Germania, 1978
113 min.
Regia: Peter Handke
Un treno in transito infrange la quiete di un sobborgo di Parigi, lasciando una pozzanghera sul
marciapiede della stazione sussultante d'una imperscrutabile energia. Questa
languida allegoria è al centro dell'austero, laconico film di Handke, prodotto da Wim Wenders, che inizia là dove L'amico americano ci aveva
lasciato: all'aeroporto di Roissy.
Qui, la donna (Edith Clever) ritrova
il marito (Bruno Ganz) e, senza
motivo apparente, lo allontana per intraprendere un incerto viaggio che ha
l'ambivalenza della fuga e dell'esplorazione, della ricerca del vuoto e della
contemplazione del mondo.
Quello che avevo
intenzione d'ottenere è la monotonia nella sua forma più intensa chiarisce
il regista monotonia che non dev'essere
intesa nel senso di noia, ma come una forma di concentrazione ascetica sui
processi elementari. Operazione indubbiamente riuscita dato che le emozioni
non vengono analizzate o descritte e sono difficilmente veicolate attraverso
gesti o mimica; del tutto distaccate da un uniforme scorrere del tempo. Il
cinema di Handke rifugge una facile
risposta psicologica, le logiche dell'allontanamento vengono sparse in tracce
apparentemente slegate, gli incontri successivi con il marito, il rapporto con
il figlio di otto anni, lo sguardo del regista priva il mondo della sua
familiarità o, associandosi al titolo, di quell'emisfero destro che regola le
funzioni emotive e creative del cervello.
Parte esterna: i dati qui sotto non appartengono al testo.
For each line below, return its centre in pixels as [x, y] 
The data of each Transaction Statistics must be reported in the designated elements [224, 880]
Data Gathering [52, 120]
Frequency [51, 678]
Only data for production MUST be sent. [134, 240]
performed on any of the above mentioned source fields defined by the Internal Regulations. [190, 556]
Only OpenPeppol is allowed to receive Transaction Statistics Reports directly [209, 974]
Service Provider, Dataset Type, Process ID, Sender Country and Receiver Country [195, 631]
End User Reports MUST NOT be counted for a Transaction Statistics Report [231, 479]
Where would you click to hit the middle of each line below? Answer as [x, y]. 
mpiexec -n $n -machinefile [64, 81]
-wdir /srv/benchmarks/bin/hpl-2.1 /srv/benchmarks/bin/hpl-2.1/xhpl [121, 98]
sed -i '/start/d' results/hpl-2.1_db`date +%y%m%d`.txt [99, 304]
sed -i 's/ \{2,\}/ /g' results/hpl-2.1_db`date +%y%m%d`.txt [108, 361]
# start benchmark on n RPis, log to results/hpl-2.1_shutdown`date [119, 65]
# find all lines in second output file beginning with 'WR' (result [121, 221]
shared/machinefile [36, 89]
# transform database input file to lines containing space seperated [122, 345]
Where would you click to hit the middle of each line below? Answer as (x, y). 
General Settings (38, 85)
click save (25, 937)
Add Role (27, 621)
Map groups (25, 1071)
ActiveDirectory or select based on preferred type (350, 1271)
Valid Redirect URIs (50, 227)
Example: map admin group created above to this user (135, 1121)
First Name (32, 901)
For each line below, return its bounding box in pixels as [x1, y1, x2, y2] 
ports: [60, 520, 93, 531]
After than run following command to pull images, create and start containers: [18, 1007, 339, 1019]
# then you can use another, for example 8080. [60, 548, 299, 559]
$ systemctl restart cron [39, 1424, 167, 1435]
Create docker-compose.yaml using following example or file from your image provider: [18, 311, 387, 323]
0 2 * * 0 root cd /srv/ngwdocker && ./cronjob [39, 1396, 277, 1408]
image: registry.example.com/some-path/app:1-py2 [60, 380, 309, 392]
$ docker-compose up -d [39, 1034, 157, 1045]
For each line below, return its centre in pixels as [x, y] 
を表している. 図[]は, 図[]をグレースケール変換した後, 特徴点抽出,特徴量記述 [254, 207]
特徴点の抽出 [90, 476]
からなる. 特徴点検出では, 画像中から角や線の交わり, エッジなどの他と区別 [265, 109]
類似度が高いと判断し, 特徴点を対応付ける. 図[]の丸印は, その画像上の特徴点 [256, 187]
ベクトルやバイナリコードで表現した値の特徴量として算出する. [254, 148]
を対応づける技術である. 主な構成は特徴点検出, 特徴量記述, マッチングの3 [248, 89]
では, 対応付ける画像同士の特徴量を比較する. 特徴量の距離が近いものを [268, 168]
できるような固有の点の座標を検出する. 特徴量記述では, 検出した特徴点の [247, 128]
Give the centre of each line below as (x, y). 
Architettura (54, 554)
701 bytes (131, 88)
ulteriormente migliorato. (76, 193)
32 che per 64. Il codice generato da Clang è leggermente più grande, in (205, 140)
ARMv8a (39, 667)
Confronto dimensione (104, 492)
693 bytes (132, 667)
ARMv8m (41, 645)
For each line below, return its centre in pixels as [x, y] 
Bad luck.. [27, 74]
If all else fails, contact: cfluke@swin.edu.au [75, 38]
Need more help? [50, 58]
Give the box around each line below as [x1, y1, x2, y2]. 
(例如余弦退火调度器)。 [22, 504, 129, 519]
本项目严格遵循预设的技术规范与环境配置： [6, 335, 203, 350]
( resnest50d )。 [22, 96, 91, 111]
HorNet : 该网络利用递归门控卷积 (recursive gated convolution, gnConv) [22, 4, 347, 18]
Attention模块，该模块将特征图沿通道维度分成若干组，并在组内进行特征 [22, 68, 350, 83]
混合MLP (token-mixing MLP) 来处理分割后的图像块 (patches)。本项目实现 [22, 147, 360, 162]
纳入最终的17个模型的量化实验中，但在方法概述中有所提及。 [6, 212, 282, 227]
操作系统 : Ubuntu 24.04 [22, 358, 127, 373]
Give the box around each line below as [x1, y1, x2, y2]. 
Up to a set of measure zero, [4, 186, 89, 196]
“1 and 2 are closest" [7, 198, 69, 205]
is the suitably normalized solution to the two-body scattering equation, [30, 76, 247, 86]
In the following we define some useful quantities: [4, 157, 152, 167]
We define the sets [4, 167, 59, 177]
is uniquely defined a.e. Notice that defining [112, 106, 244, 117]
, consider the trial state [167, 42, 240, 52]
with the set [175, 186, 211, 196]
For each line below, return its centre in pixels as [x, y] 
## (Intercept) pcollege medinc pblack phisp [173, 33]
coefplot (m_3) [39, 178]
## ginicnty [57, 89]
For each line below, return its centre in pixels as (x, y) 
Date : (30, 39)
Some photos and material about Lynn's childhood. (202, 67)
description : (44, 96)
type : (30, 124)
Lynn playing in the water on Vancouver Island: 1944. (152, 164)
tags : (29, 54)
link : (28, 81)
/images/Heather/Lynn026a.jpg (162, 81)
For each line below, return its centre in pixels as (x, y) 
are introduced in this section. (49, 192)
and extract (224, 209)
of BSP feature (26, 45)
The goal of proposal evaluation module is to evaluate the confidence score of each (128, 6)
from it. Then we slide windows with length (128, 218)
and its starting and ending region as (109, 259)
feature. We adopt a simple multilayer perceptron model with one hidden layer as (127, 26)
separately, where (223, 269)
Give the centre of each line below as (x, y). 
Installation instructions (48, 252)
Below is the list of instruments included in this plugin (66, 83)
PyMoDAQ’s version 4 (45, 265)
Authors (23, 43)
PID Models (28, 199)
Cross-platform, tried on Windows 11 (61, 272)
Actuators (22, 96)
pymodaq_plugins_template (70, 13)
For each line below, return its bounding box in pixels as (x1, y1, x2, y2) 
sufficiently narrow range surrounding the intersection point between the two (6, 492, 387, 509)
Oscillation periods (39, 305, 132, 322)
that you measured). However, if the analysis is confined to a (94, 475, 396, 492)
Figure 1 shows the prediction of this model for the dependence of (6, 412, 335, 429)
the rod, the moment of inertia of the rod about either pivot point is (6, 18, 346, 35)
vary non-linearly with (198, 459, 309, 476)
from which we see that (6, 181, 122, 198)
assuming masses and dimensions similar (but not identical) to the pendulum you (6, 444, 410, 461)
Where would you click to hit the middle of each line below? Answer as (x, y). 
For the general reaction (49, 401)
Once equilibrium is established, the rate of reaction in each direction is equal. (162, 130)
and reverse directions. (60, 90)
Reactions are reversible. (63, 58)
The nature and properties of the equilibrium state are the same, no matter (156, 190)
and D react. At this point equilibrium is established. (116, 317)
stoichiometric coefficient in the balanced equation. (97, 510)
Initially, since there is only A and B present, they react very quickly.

Più che al cinema dell’amico Wim Wenders ci si avvicina alla lezione
del grande maestro giapponese Yasujirō
Ozu, d’altronde ampiamente omaggiato all'interno della pellicola. I corpi,
le case, il paesaggio, la narrazione va avanti per sequenze separate da stacchi
ben definiti che esprimono meglio di qualsiasi definizione l'aliena distanza
dei personaggi; l'enigmatica, impassibile contemplazione di un mondo senza rumore e senza moto quasi al di là
delle parole.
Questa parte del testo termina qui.